There is no need to go "deep" inside the database.
Airflow provide you with metrics that you can utilize for the very purpose: https://airflow.apache.org/docs/apache-airflow/stable/logging-monitoring/metrics.html
If you scroll down, you will see all the useful metrics and some of them are precisely what you are looking for (especially Timers).
This can be done with the usual metrics integration. Airflow publishes the metrics via statsd, and Airflow Official Helm Chart (https://airflow.apache.org/docs/helm-chart/stable/index.html) even exposes those metrics for Prometheus via statsd exporter.
Regarding the spark job - yeah - current implementation of spark submit hook/operator is implemented in "active poll" mode. The "worker" process of airflow polls the status of the job. But Airlfow can run multiple worker jobs in parallel. Also if you want, you can implement your own task which will behave differently.

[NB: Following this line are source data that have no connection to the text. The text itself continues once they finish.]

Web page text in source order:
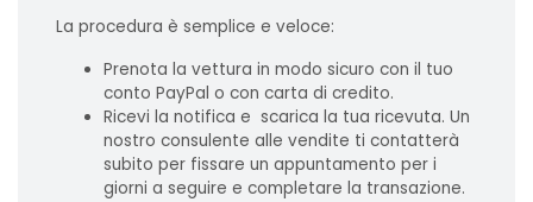
La procedura è semplice e veloce:
Prenota la vettura in modo sicuro con il tuo
conto PayPal o con carta di credito.
Ricevi la notifica e scarica la tua ricevuta. Un
nostro consulente alle vendite ti contatterà
subito per fissare un appuntamento per i
giorni a seguire e completare la transazione.
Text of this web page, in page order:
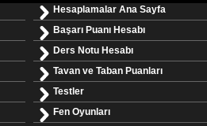
Hesaplamalar Ana Sayfa
Başarı Puanı Hesabı
Ders Notu Hesabı
Tavan ve Taban Puanları
Testler
Fen Oyunları
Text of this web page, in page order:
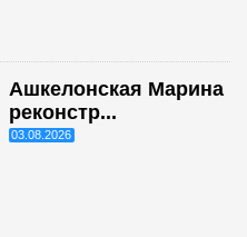
Ашкелонская Марина
реконстр...
03.08.2026
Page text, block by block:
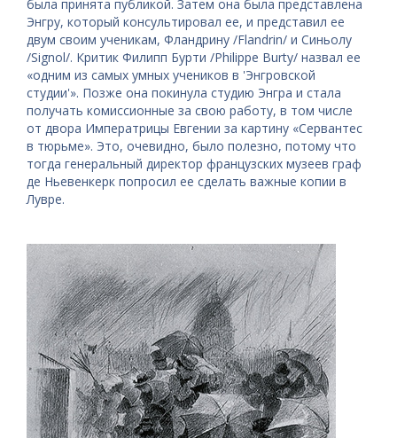
была принята публикой. Затем она была представлена ​​
Энгру, который консультировал ее, и представил ее
двум своим ученикам, Фландрину /Flandrin/ и Синьолу
/Signol/. Критик Филипп Бурти /Philippe Burty/ назвал ее
«одним из самых умных учеников в 'Энгровской
студии'». Позже она покинула студию Энгра и стала
получать комиссионные за свою работу, в том числе
от двора Императрицы Евгении за картину «Сервантес
в тюрьме». Это, очевидно, было полезно, потому что
тогда генеральный директор французских музеев граф
де Ньевенкерк попросил ее сделать важные копии в
Лувре.
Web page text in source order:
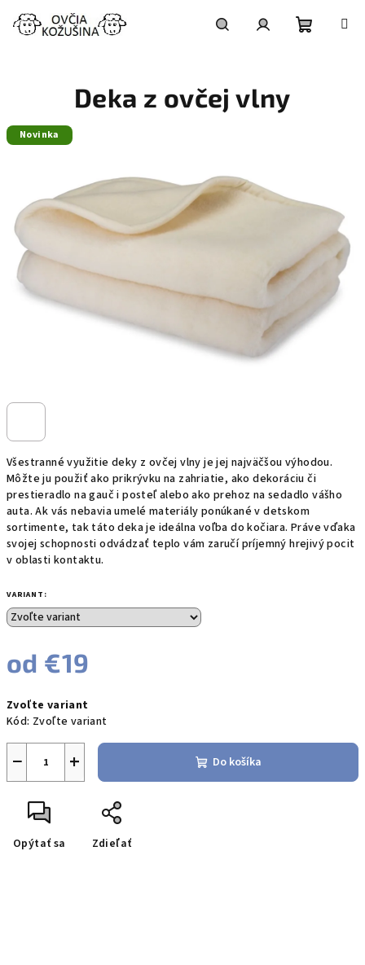
obsah
Všestranné využitie deky z ovčej vlny je jej najväčšou výhodou.
Môžte ju použiť ako prikrývku na zahriatie, ako dekoráciu či
prestieradlo na gauč i posteľ alebo ako prehoz na sedadlo vášho
auta. Ak vás nebavia umelé materiály ponúkané v detskom
sortimente, tak táto deka je ideálna voľba do kočiara. Práve vďaka
svojej schopnosti odvádzať teplo vám zaručí príjemný hrejivý pocit
v oblasti kontaktu.
VARIANT:
od €19
cena:
Zvoľte variant
Kód: Zvoľte variant
+
− Do košíka
Opýtať sa Zdieľať
Deka z ovčej vlny
Novinka
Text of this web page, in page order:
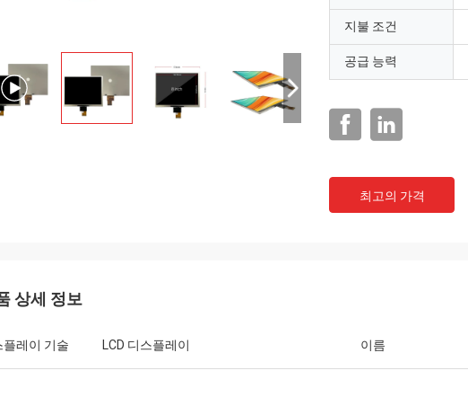
지불 조건
공급 능력
최고의 가격
상세 정보
플레이 기술 LCD 디스플레이 이름
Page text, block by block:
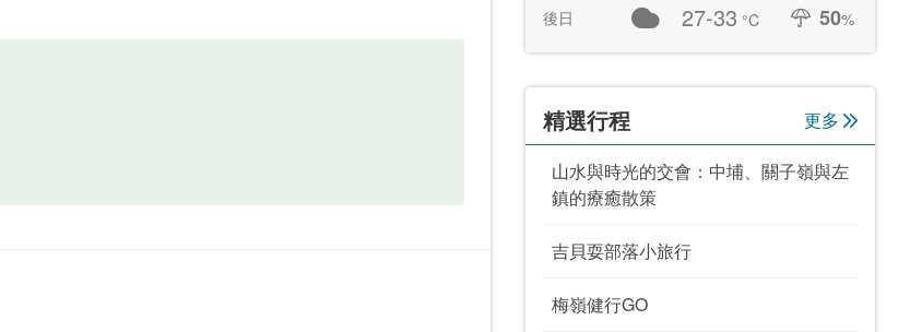
後日 27-33 °C 50%
精選行程 更多
山水與時光的交會：中埔、關子嶺與左
鎮的療癒散策
吉貝耍部落小旅行
梅嶺健行GO
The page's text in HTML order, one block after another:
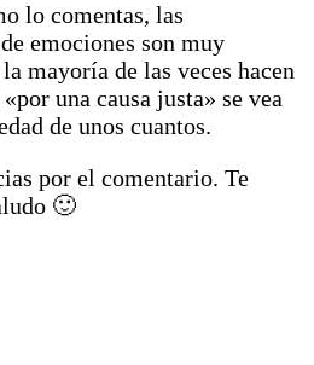
lo comentas, las
emociones son muy
mayoría de las veces hacen
una causa justa» se vea
de unos cuantos.
por el comentario. Te
🙂
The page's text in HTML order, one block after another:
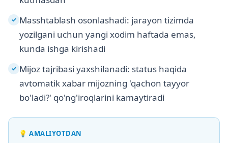
✓ Masshtablash osonlashadi: jarayon tizimda
yozilgani uchun yangi xodim haftada emas,
kunda ishga kirishadi
✓ Mijoz tajribasi yaxshilanadi: status haqida
avtomatik xabar mijozning 'qachon tayyor
bo'ladi?' qo'ng'iroqlarini kamaytiradi
💡AMALIYOTDAN
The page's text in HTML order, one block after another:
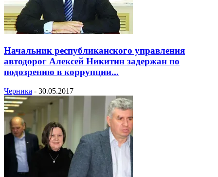
Начальник республиканского управления
автодорог Алексей Никитин задержан по
подозрению в коррупции...
Черника - 30.05.2017
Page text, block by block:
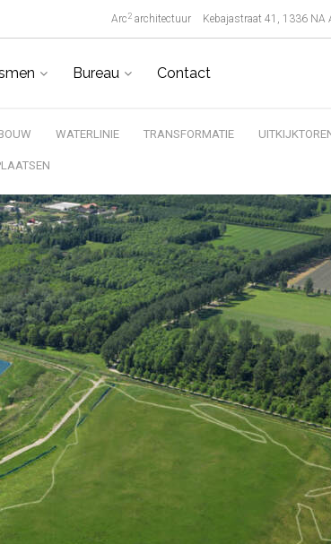
Arc 2 architectuur Kebajastraat 41, 1336 NA
Bureau Contact
WATERLINIE TRANSFORMATIE
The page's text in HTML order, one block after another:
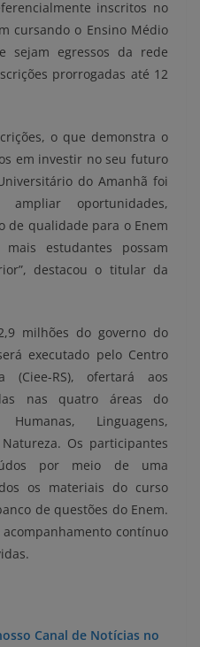
inscritos no
cursando o Ensino Médio
sejam egressos da rede
prorrogadas até 12
o que demonstra o
em investir no seu futuro
do Amanhã foi
oportunidades,
de qualidade para o Enem
estudantes possam
destacou o titular da
milhões do governo do
executado pelo Centro
(Ciee-RS), ofertará aos
nas quatro áreas do
Humanas, Linguagens,
Os participantes
por meio de uma
os materiais do curso
de questões do Enem.
contínuo
Canal de Notícias no
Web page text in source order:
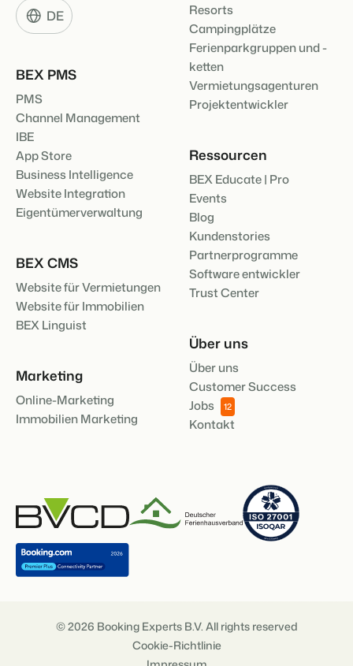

In "classic" Airflow you'd need to implement a Submit Operator (to submit the job) and "poke_reschedule" sensor (to wait for the job to complete) and implement your DAG in the way that sensort task will be triggered after the operator. The "Poke reschedule" mode works in the way that the sensor is only taking the worker slot for the time of "polling" and then it frees the slot for some time (until it checks again).
As of Airflow 2.2 you can also write a Deferrable Operator (https://airflow.apache.org/docs/apache-airflow/stable/concepts/deferring.html?highlight=deferrable) where you could write single Operator - doing submision first, and then deferring the status check - all in one operator. Defferrable operators are efficiently handling (using async.io) potentially multiple thousands of waiting/deferred operators without taking slots or excessive resources.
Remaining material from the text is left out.